> Problem details
All of the data goes into your copy exactly as written. Images do not.

> Provided records
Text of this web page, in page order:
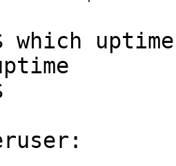
which uptime
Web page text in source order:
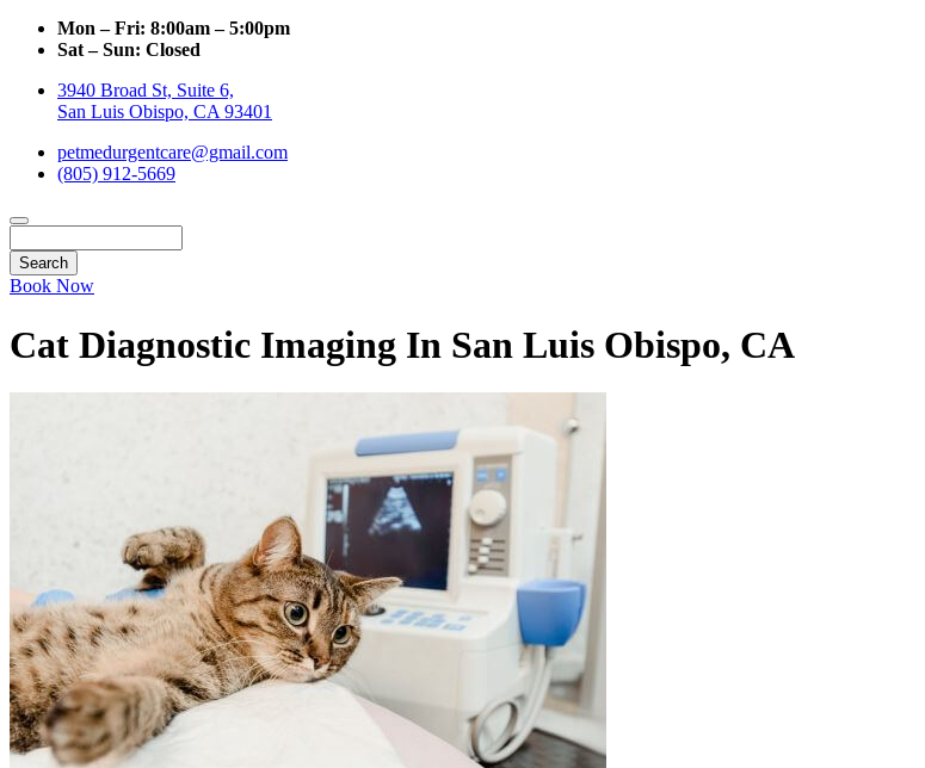
Mon – Fri: 8:00am – 5:00pm
Sat – Sun: Closed
3940 Broad St, Suite 6,
San Luis Obispo, CA 93401
petmedurgentcare@gmail.com
(805) 912-5669
Book Now
Cat Diagnostic Imaging In San Luis Obispo, CA
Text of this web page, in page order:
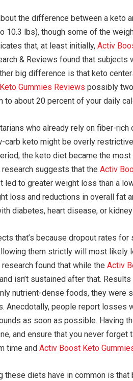
the difference between a keto
10.3 lbs), though some of the
that, at least initially, Activ
& Reviews found that
big difference is that keto
Gummies Reviews possibly two
to about 20 percent of your daily
who already rely on fiber-
carb keto might be overly
the keto diet became the
research suggests that the Activ
led to greater weight loss than a
loss and reductions in overall fat
diabetes, heart disease, or
that’s because dropout rates
them strictly will most likely
found that while the Activ
isn’t sustained after that.
nutrient-dense foods, they were
Anecdotally, people report losses
as soon as possible. Having
and ensure that you never
time and Activ Boost Keto
these diets have in common is
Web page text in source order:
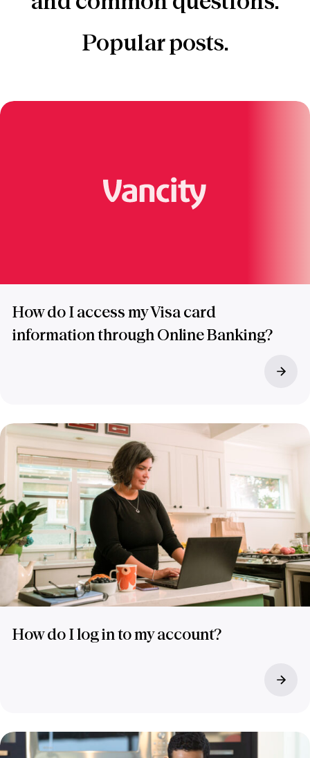
Popular posts.
How do I access my Visa card
information through Online Banking?
How do I log in to my account?
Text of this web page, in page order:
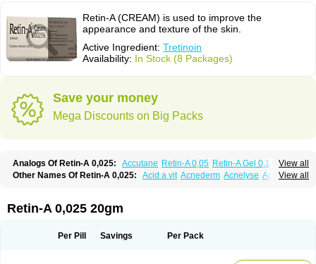
Retin-A (CREAM) is used to improve the
appearance and texture of the skin.
Active Ingredient: Tretinoin
Availability: In Stock (8 Packages)
Save your money
Mega Discounts on Big Packs
View all
Analogs Of Retin-A 0,025: Accutane Retin-A 0,05 Retin-A Gel 0,1
Retino-A Cream 0,025 Retino-A Cream 0,05 Tretinoin 0,025 Tretinoin 0,05
View all
Other Names Of Retin-A 0,025: Acid a vit Acnederm Acnelyse Acnetrin
Loderm retinoico Lotioblanc
Retavit Reticor Reticrem Retigel
Tretinoderm ac Tretinoina Trinon Trétinoïne
Retin-A 0,025 20gm
Per Pill Savings Per Pack
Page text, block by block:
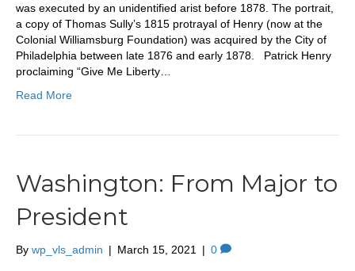
was executed by an unidentified arist before 1878. The portrait,
a copy of Thomas Sully’s 1815 protrayal of Henry (now at the
Colonial Williamsburg Foundation) was acquired by the City of
Philadelphia between late 1876 and early 1878. Patrick Henry
proclaiming “Give Me Liberty…
Read More
Washington: From Major to
President
By wp_vls_admin | March 15, 2021 | 0
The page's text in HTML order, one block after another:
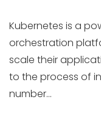
Kubernetes is a
orchestration
scale their
to the process of
number...
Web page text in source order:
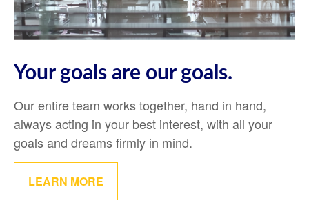
Your goals are our goals.
Our entire team works together, hand in hand,
always acting in your best interest, with all your
goals and dreams firmly in mind.
LEARN MORE
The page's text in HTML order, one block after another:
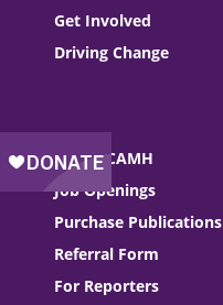
Get Involved
Driving Change
About CAMH
Job Openings
Purchase Publications
Referral Form
For Reporters
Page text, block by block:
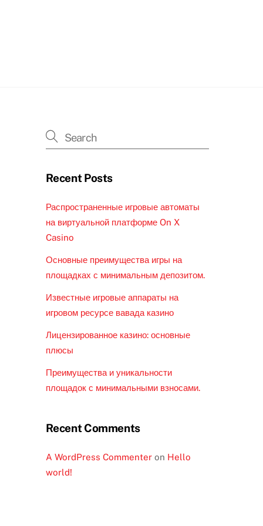
Recent Posts
Распространенные игровые автоматы
на виртуальной платформе On X
Casino
Основные преимущества игры на
площадках с минимальным депозитом.
Известные игровые аппараты на
игровом ресурсе вавада казино
Лицензированное казино: основные
плюсы
Преимущества и уникальности
площадок с минимальными взносами.
Recent Comments
A WordPress Commenteron Hello
world!
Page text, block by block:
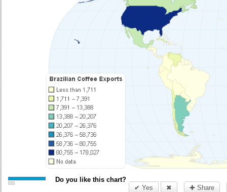
Do you like this chart?
✔ Yes
✖ ✚ Share
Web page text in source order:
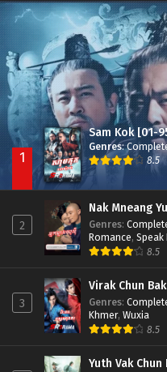
Besdong Cham Sne 2018-
1
Sam Kok [01-
Genres:
8.5
2
Nak Mneang
Genres:
Romance, Speak
8.5
3
Virak Chun
Genres:
Khmer, Wuxia
8.5
Yuth Vak Chun
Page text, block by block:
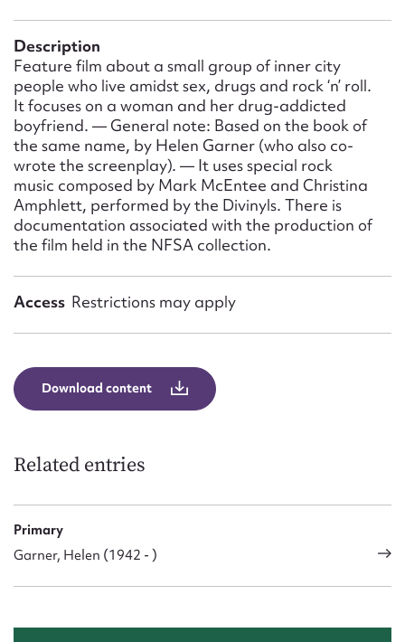
Description
Feature film about a small group of inner city
people who live amidst sex, drugs and rock ‘n’ roll.
It focuses on a woman and her drug-addicted
boyfriend. — General note: Based on the book of
the same name, by Helen Garner (who also co-
wrote the screenplay). — It uses special rock
music composed by Mark McEntee and Christina
Amphlett, performed by the Divinyls. There is
documentation associated with the production of
the film held in the NFSA collection.
Access Restrictions may apply
Download content
Related entries
Primary
Garner, Helen (1942 - )
Message
Upload Attachment
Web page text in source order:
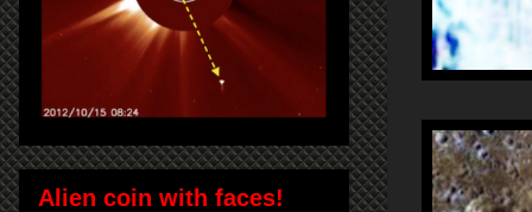
Alien coin with faces!
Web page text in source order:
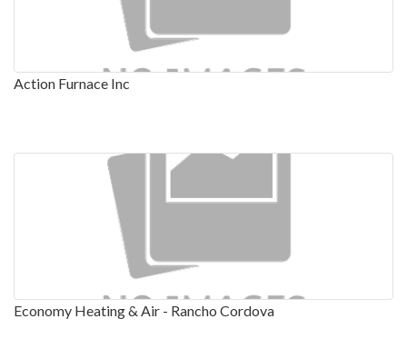
Action Furnace Inc
Economy Heating & Air - Rancho Cordova
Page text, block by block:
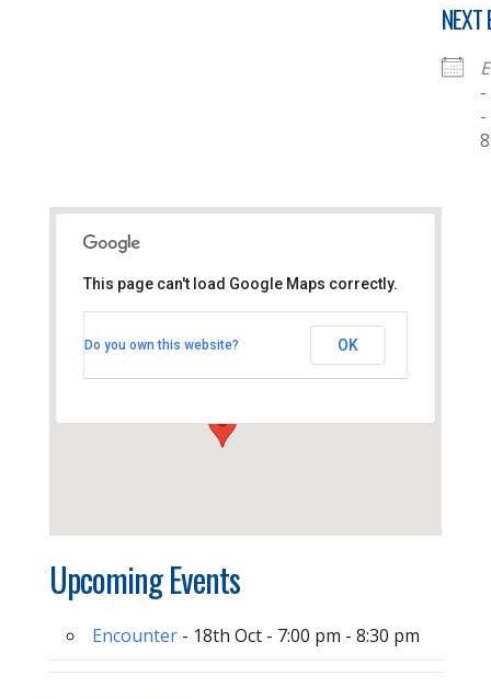
NEXT
-
Thornhill Park Road - Southampton
This page can't load Google Maps correctly.
Do you own this website? OK
Upcoming Events
Encounter- 18th Oct - 7:00 pm - 8:30 pm
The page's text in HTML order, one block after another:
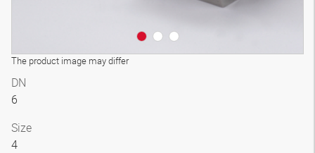
The product image may differ
DN
6
Size
4
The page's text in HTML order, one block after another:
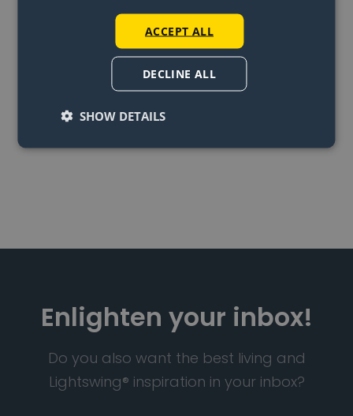
I haven’t received my package,
what should I do?
Enlighten your inbox!
Do you also want the best living and
Lightswing® inspiration in your inbox?
ACCEPT ALL
DECLINE ALL
SHOW DETAILS
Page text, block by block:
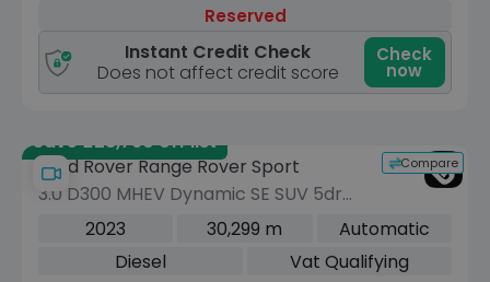
Reserved
Instant Credit Check
Does not affect credit score
Check
now
Save £28,790 off list
Compare
Land Rover Range Rover Sport
3.0 D300 MHEV Dynamic SE SUV 5dr
Diesel Auto 4WD Euro 6 (s/s) (300 ps)
2023 30,299 m
Automatic
Diesel
Vat Qualifying
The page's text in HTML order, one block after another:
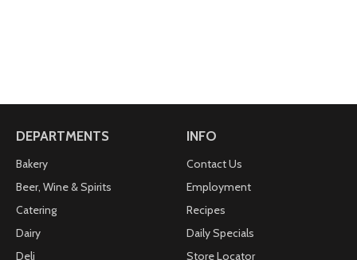
DEPARTMENTS
Bakery
Beer, Wine & Spirits
Catering
Dairy
Deli
INFO
Contact Us
Employment
Recipes
Daily Specials
Store Locator
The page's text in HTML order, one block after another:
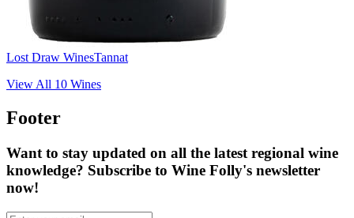
Lost Draw WinesTannat
View All 10 Wines
Footer
Want to stay updated on all the latest regional wine
knowledge? Subscribe to Wine Folly's newsletter
now!

> Answer to the problem
Text of this web page, in page order:
which uptime
Web page text in source order:
Mon – Fri: 8:00am – 5:00pm
Sat – Sun: Closed
3940 Broad St, Suite 6,
San Luis Obispo, CA 93401
petmedurgentcare@gmail.com
(805) 912-5669
Book Now
Cat Diagnostic Imaging In San Luis Obispo, CA
Text of this web page, in page order:
the difference between a keto
10.3 lbs), though some of the
that, at least initially, Activ
& Reviews found that
big difference is that keto
Gummies Reviews possibly two
to about 20 percent of your daily
who already rely on fiber-
carb keto might be overly
the keto diet became the
research suggests that the Activ
led to greater weight loss than a
loss and reductions in overall fat
diabetes, heart disease, or
that’s because dropout rates
them strictly will most likely
found that while the Activ
isn’t sustained after that.
nutrient-dense foods, they were
Anecdotally, people report losses
as soon as possible. Having
and ensure that you never
time and Activ Boost Keto
these diets have in common is
Web page text in source order:
Popular posts.
How do I access my Visa card
information through Online Banking?
How do I log in to my account?
Text of this web page, in page order:
Retin-A (CREAM) is used to improve the
appearance and texture of the skin.
Active Ingredient: Tretinoin
Availability: In Stock (8 Packages)
Save your money
Mega Discounts on Big Packs
View all
Analogs Of Retin-A 0,025: Accutane Retin-A 0,05 Retin-A Gel 0,1
Retino-A Cream 0,025 Retino-A Cream 0,05 Tretinoin 0,025 Tretinoin 0,05
View all
Other Names Of Retin-A 0,025: Acid a vit Acnederm Acnelyse Acnetrin
Loderm retinoico Lotioblanc
Retavit Reticor Reticrem Retigel
Tretinoderm ac Tretinoina Trinon Trétinoïne
Retin-A 0,025 20gm
Per Pill Savings Per Pack
Page text, block by block:
was executed by an unidentified arist before 1878. The portrait,
a copy of Thomas Sully’s 1815 protrayal of Henry (now at the
Colonial Williamsburg Foundation) was acquired by the City of
Philadelphia between late 1876 and early 1878. Patrick Henry
proclaiming “Give Me Liberty…
Read More
Washington: From Major to
President
By wp_vls_admin | March 15, 2021 | 0
The page's text in HTML order, one block after another:
Kubernetes is a
orchestration
scale their
to the process of
number...
Web page text in source order:
Your goals are our goals.
Our entire team works together, hand in hand,
always acting in your best interest, with all your
goals and dreams firmly in mind.
LEARN MORE
The page's text in HTML order, one block after another:
Get Involved
Driving Change
About CAMH
Job Openings
Purchase Publications
Referral Form
For Reporters
Page text, block by block:
Recent Posts
Распространенные игровые автоматы
на виртуальной платформе On X
Casino
Основные преимущества игры на
площадках с минимальным депозитом.
Известные игровые аппараты на
игровом ресурсе вавада казино
Лицензированное казино: основные
плюсы
Преимущества и уникальности
площадок с минимальными взносами.
Recent Comments
A WordPress Commenteron Hello
world!
Page text, block by block:
Do you like this chart?
✔ Yes
✖ ✚ Share
Web page text in source order:
Besdong Cham Sne 2018-
1
Sam Kok [01-
Genres:
8.5
2
Nak Mneang
Genres:
Romance, Speak
8.5
3
Virak Chun
Genres:
Khmer, Wuxia
8.5
Yuth Vak Chun
Page text, block by block:
Description
Feature film about a small group of inner city
people who live amidst sex, drugs and rock ‘n’ roll.
It focuses on a woman and her drug-addicted
boyfriend. — General note: Based on the book of
the same name, by Helen Garner (who also co-
wrote the screenplay). — It uses special rock
music composed by Mark McEntee and Christina
Amphlett, performed by the Divinyls. There is
documentation associated with the production of
the film held in the NFSA collection.
Access Restrictions may apply
Download content
Related entries
Primary
Garner, Helen (1942 - )
Message
Upload Attachment
Web page text in source order:
Alien coin with faces!
Web page text in source order:
Action Furnace Inc
Economy Heating & Air - Rancho Cordova
Page text, block by block:
NEXT
-
Thornhill Park Road - Southampton
This page can't load Google Maps correctly.
Do you own this website? OK
Upcoming Events
Encounter- 18th Oct - 7:00 pm - 8:30 pm
The page's text in HTML order, one block after another:
The product image may differ
DN
6
Size
4
The page's text in HTML order, one block after another:
I haven’t received my package,
what should I do?
Enlighten your inbox!
Do you also want the best living and
Lightswing® inspiration in your inbox?
ACCEPT ALL
DECLINE ALL
SHOW DETAILS
Page text, block by block:
Reserved
Instant Credit Check
Does not affect credit score
Check
now
Save £28,790 off list
Compare
Land Rover Range Rover Sport
3.0 D300 MHEV Dynamic SE SUV 5dr
Diesel Auto 4WD Euro 6 (s/s) (300 ps)
2023 30,299 m
Automatic
Diesel
Vat Qualifying
The page's text in HTML order, one block after another:
DEPARTMENTS
Bakery
Beer, Wine & Spirits
Catering
Dairy
Deli
INFO
Contact Us
Employment
Recipes
Daily Specials
Store Locator
The page's text in HTML order, one block after another:
Lost Draw WinesTannat
View All 10 Wines
Footer
Want to stay updated on all the latest regional wine
knowledge? Subscribe to Wine Folly's newsletter
now!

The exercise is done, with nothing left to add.